Functional neural network for decision processing, a racing network of programmable neurons with fuzzy logic where the target operating model relies on the network itself
This proposes a new paradigm for decision processing with potential applications in finance, education, and medicine, though it appears incremental as it builds on existing neural network and fuzzy logic concepts.
The paper tackles modeling human decision-making by introducing a functional neural network with racing neurons and fuzzy logic, aiming to transform decision computation and enable neuromorphic chips for human-machine interaction.

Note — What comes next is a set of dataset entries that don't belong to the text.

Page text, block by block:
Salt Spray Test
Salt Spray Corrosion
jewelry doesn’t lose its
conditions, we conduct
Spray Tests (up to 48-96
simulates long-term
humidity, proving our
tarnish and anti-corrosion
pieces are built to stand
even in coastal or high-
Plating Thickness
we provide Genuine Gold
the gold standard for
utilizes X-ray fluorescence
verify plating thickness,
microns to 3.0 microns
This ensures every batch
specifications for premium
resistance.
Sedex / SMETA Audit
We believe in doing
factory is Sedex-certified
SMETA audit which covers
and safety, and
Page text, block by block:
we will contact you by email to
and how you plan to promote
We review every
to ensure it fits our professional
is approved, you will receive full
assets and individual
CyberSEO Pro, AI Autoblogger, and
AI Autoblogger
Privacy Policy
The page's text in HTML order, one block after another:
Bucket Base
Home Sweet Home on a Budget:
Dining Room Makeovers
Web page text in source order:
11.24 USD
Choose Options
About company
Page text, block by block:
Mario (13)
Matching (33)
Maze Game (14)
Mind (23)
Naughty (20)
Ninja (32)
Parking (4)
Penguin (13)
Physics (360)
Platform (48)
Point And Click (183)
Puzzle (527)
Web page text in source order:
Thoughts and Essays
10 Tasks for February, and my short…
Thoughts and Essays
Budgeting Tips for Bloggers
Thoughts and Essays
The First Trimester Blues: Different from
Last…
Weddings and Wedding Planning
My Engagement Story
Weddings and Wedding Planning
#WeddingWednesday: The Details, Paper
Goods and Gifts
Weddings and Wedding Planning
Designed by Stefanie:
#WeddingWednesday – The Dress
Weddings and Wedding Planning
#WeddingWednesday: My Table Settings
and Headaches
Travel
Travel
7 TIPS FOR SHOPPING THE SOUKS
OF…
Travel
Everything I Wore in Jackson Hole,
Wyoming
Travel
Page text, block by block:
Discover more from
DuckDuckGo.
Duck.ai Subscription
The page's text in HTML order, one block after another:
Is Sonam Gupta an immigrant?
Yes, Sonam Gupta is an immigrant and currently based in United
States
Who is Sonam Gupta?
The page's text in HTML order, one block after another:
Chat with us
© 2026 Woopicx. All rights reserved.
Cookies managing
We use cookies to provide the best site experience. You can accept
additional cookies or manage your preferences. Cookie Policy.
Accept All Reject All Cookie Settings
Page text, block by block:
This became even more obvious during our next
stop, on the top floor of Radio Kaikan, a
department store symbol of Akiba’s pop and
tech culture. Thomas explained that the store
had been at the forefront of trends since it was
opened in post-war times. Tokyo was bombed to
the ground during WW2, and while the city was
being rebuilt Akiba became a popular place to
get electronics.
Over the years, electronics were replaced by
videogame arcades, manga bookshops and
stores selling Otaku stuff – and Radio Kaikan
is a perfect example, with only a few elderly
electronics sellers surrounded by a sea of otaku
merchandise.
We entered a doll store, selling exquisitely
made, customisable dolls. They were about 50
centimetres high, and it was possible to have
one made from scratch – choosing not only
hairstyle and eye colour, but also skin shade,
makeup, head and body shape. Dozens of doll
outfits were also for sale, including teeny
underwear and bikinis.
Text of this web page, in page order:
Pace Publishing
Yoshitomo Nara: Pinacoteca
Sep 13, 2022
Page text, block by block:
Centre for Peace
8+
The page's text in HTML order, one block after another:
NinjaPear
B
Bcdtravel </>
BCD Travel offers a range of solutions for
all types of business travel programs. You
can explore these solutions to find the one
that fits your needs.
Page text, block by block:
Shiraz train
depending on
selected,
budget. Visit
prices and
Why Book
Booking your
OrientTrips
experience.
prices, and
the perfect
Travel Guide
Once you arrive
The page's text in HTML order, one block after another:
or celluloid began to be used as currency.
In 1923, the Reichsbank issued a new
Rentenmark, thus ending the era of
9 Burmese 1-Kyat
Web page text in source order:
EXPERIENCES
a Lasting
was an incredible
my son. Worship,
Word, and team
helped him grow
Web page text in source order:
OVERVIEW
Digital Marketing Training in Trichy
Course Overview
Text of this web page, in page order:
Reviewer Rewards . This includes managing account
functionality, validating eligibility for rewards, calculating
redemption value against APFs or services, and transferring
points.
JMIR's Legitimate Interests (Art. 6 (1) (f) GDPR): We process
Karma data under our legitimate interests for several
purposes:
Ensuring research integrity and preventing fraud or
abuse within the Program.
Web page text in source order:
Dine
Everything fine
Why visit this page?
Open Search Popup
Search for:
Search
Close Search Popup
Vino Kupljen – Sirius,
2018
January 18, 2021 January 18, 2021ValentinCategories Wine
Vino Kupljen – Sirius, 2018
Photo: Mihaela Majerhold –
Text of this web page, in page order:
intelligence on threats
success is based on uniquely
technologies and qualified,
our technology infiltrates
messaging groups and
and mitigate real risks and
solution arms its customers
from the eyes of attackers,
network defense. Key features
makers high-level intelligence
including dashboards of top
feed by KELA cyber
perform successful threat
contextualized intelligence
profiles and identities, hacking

In this paper, we are introducing a novel model of artificial intelligence, the functional neural network for modeling of human decision-making processes. This neural network is composed of multiple artificial neurons racing in the network. Each of these neurons has a similar structure programmed independently by the users and composed of an intention wheel, a motor core and a sensory core representing the user itself and racing at a specific velocity. The mathematics of the neuron's formulation and the racing mechanism of multiple nodes in the network will be discussed, and the group decision process with fuzzy logic and the transformation of these conceptual methods into practical methods of simulation and in operations will be developed. Eventually, we will describe some possible future research directions in the fields of finance, education and medicine including the opportunity to design an intelligent learning agent with application in business operations supervision. We believe that this functional neural network has a promising potential to transform the way we can compute decision-making and lead to a new generation of neuromorphic chips for seamless human-machine interactions.